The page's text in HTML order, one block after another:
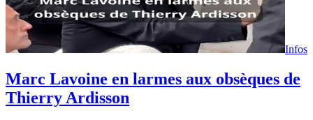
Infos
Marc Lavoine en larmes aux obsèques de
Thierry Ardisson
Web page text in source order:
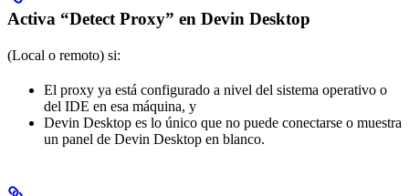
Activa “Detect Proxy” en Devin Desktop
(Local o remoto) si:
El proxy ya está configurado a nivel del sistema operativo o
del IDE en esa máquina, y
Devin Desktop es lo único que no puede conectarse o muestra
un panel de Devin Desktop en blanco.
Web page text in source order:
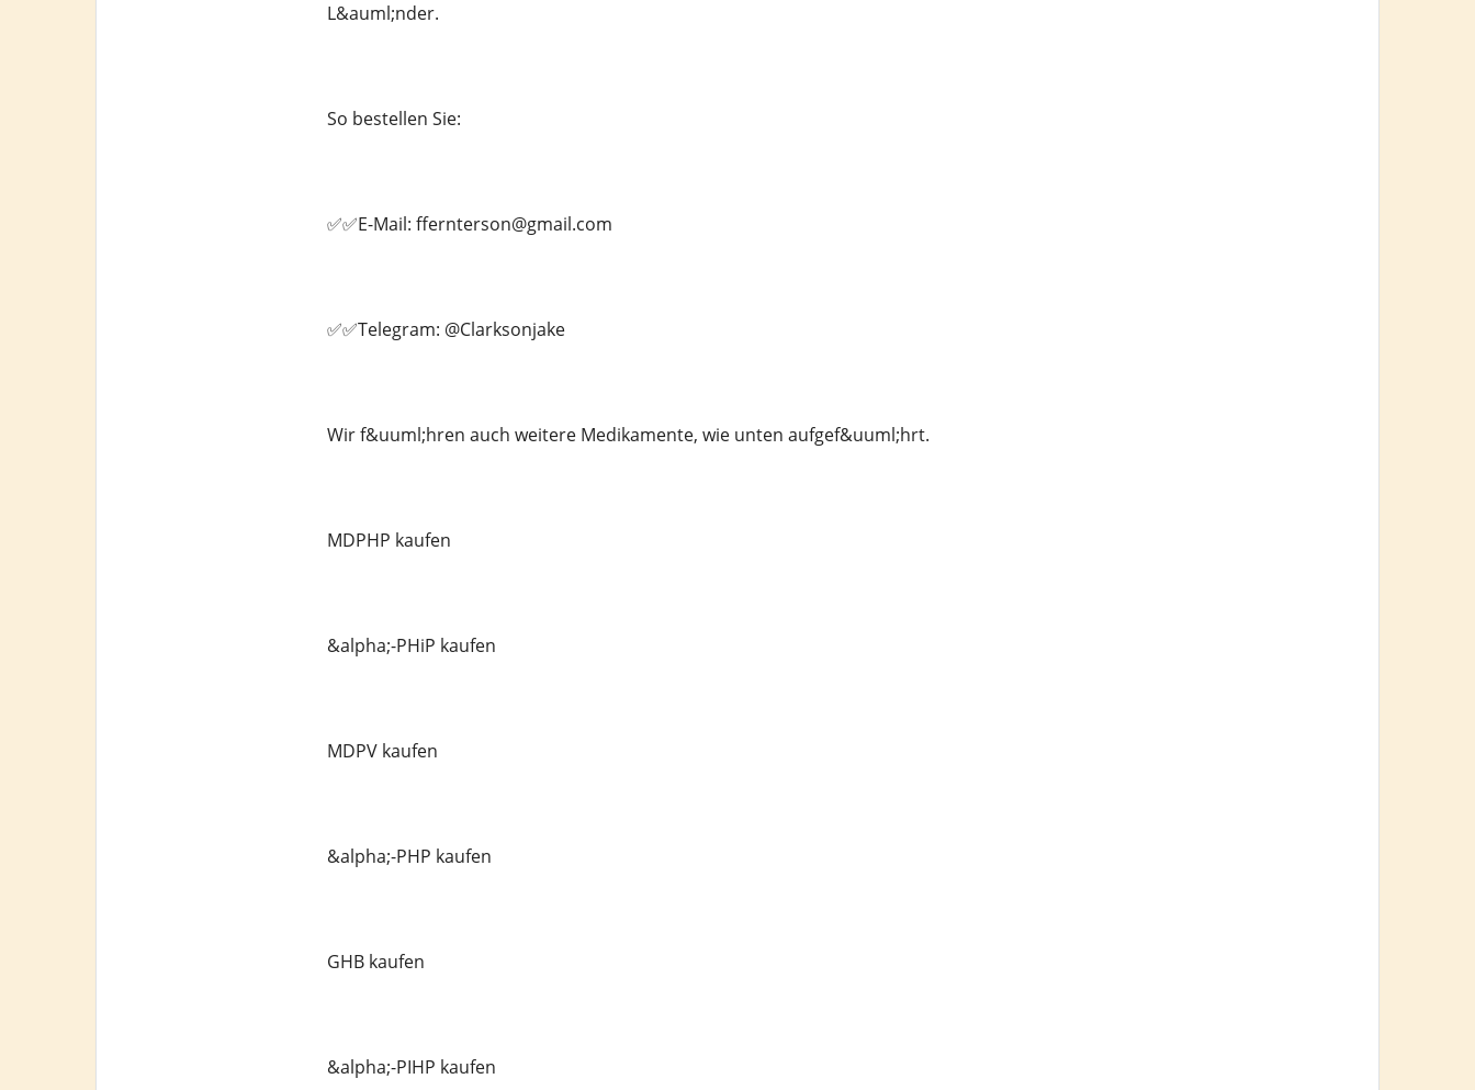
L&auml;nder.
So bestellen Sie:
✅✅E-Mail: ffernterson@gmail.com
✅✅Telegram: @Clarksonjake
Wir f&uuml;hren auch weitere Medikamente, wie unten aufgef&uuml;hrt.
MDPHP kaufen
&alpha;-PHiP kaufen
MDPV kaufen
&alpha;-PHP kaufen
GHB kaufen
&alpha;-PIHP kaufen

EXERCISE PROMPT: The entries above need to be transcribed exactly, with the images left out.

RESULT OF THIS TASK:
The page's text in HTML order, one block after another:
Infos
Marc Lavoine en larmes aux obsèques de
Thierry Ardisson
Web page text in source order:
Activa “Detect Proxy” en Devin Desktop
(Local o remoto) si:
El proxy ya está configurado a nivel del sistema operativo o
del IDE en esa máquina, y
Devin Desktop es lo único que no puede conectarse o muestra
un panel de Devin Desktop en blanco.
Web page text in source order:
L&auml;nder.
So bestellen Sie:
✅✅E-Mail: ffernterson@gmail.com
✅✅Telegram: @Clarksonjake
Wir f&uuml;hren auch weitere Medikamente, wie unten aufgef&uuml;hrt.
MDPHP kaufen
&alpha;-PHiP kaufen
MDPV kaufen
&alpha;-PHP kaufen
GHB kaufen
&alpha;-PIHP kaufen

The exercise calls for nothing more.